Par: Mohamed KHOUKHCHANI

La visite de Massad Boulos en Algérie n’est ni anodine ni purement protocolaire. Lorsqu’un conseiller proche de Donald Trump se déplace dans un pays qui, depuis plusieurs années, accumule les revers diplomatiques, il faut lire l’événement comme un signal politique, adressé autant à Alger qu’à Rabat — et au-delà, à l’ensemble de l’échiquier régional.
La première hypothèse mérite d’être examinée sans détour : les États-Unis chercheraient-ils à éviter que le Maroc ne conserve le “monopole” des relations privilégiées avec Washington ?
À première vue, l’idée peut séduire Alger. Mais elle résiste mal à l’analyse. Le partenariat maroco-américain ne repose ni sur des circonstances passagères ni sur des équilibres tactiques. Il est le produit d’une convergence stratégique profonde : stabilité institutionnelle, fiabilité politique, coopération sécuritaire, vision africaine et méditerranéenne assumée. Autrement dit, Washington ne “compense” pas le Maroc en se rapprochant de l’Algérie ; il évalue des options, sans remettre en cause ses fondamentaux. La visite de Boulos relève davantage d’une gestion périphérique que d’un rééquilibrage stratégique.
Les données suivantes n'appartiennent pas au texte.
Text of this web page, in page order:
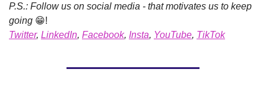
P.S.: Follow us on social media - that motivates us to keep
going 😁!
Twitter, LinkedIn, Facebook, Insta, YouTube, TikTok
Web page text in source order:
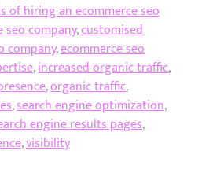
of hiring an ecommerce seo
seo company,customised
company,ecommerce seo
,increased organic traffic,
,organic traffic,
,search engine optimization,
engine results pages,
,visibility
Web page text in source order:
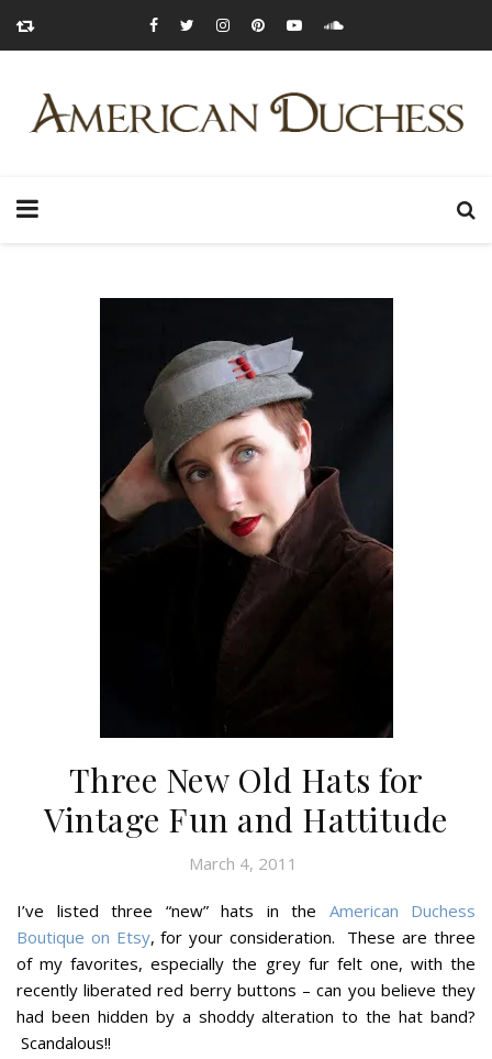
Three New Old Hats for
Vintage Fun and Hattitude
March 4, 2011
I’ve listed three “new” hats in the American Duchess
Boutique on Etsy, for your consideration. These are three
of my favorites, especially the grey fur felt one, with the
recently liberated red berry buttons – can you believe they
had been hidden by a shoddy alteration to the hat band?
Scandalous!!
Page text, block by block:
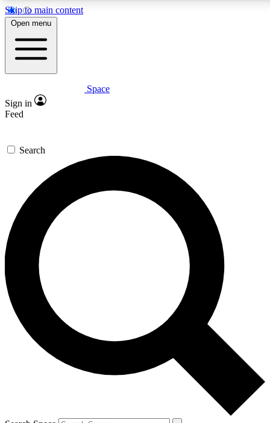
Skip to main content
5
PREMIUM BENEFITS
Expert insights
GET SPACE+ ACCESS QUICK
For the quickest way to join, enter your email below. We’ll
send a confirmation email and sign you up to Space.com
newsletters with the latest inspiration, expert advice and
exclusive offers.
Contact me with news and offers from other Future brands
By submitting your information you agree to the Terms & Conditions and
and are aged 16 or over.
Open menu
Space
Sign in
Feed
Search
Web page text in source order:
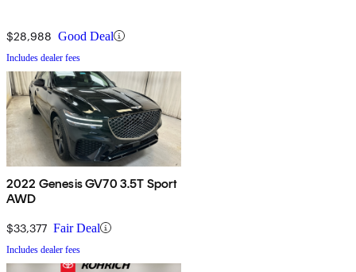
$28,988 Good Deal
Includes dealer fees
2022 Genesis GV70 3.5T Sport
AWD
$33,377 Fair Deal
Includes dealer fees
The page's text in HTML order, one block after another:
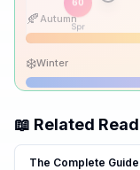
🍂 Autumn
❄️
Spr
📖 Related
The Complete
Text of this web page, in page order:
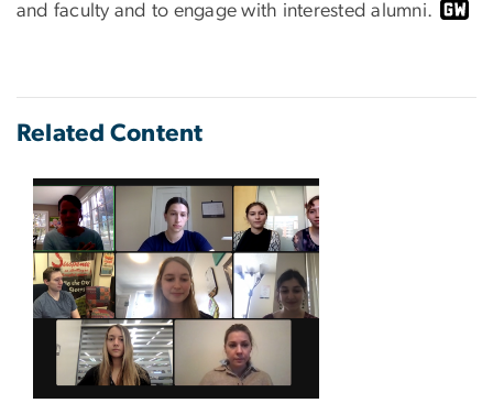
and faculty and to engage with interested alumni.
Related Content
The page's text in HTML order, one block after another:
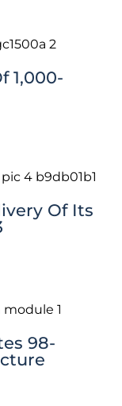
1,000-
Of Its
98-

Le deuxième mobile évoqué — celui d’une médiation américaine permettant à l’Algérie de sortir du conflit avec le Maroc sans perdre la face — est plus crédible, mais aussi plus révélateur. Alger semble avoir atteint un point de saturation : rupture des relations diplomatiques, escalade verbale, instrumentalisation du dossier du Sahara, sans résultats tangibles. Or, la diplomatie algérienne a toujours eu besoin d’un tiers pour justifier ses replis. Les États-Unis pourraient ainsi servir de paravent honorable, permettant au régime de corriger sa trajectoire sans reconnaître explicitement l’échec de sa ligne hostile. Le problème demeure toutefois entier : une médiation suppose deux volontés. Or, le Maroc n’est ni demandeur ni contraint. Sa position est claire, constante et internationalement confortée.
Troisième hypothèse, plus directe : lier le bras au régime algérien afin de le dissuader de nuire davantage aux intérêts marocains. Cette lecture est loin d’être infondée. Washington observe avec inquiétude les stratégies de déstabilisation régionales, les discours incendiaires et les connexions troubles dans le Sahel. À ce titre, la visite de Boulos peut être interprétée comme un rappel à l’ordre : les États-Unis n’ont aucun intérêt à voir l’Algérie persister dans une politique de blocage qui affaiblit l’ensemble du Maghreb et nourrit l’instabilité régionale. Il s’agit moins de convaincre que de contenir, moins de séduire que de fixer des lignes rouges.
Enfin, la question la plus sensible : la pression américaine viserait-elle à impliquer l’Algérie, à terme, dans la dynamique des Accords d’Abraham ?
Là encore, il faut dépasser les fantasmes. Washington sait que le régime algérien n’est ni idéologiquement prêt ni politiquement structuré pour un tel basculement. Mais il sait aussi que l’isolement prolongé fragilise les régimes. Dans cette perspective, la visite peut relever d’une stratégie graduelle : tester les marges, mesurer les résistances, identifier les fractures internes. Non pour imposer un alignement immédiat, mais pour inscrire l’Algérie dans un horizon où le refus systématique devient plus coûteux que l’adaptation.
En définitive, la visite de Boulos n’est ni une victoire diplomatique pour Alger ni un désaveu pour Rabat. Elle est le reflet d’un rapport de forces asymétrique : le Maroc avance avec clarté et constance ; l’Algérie ajuste, recule, sollicite. Washington, fidèle à son pragmatisme, observe, évalue et exerce une pression silencieuse là où le levier existe.
La diplomatie ne se joue pas toujours dans les communiqués. Parfois, elle se lit dans le simple fait qu’un pays cherche encore à être entendu, quand l’autre est déjà écouté.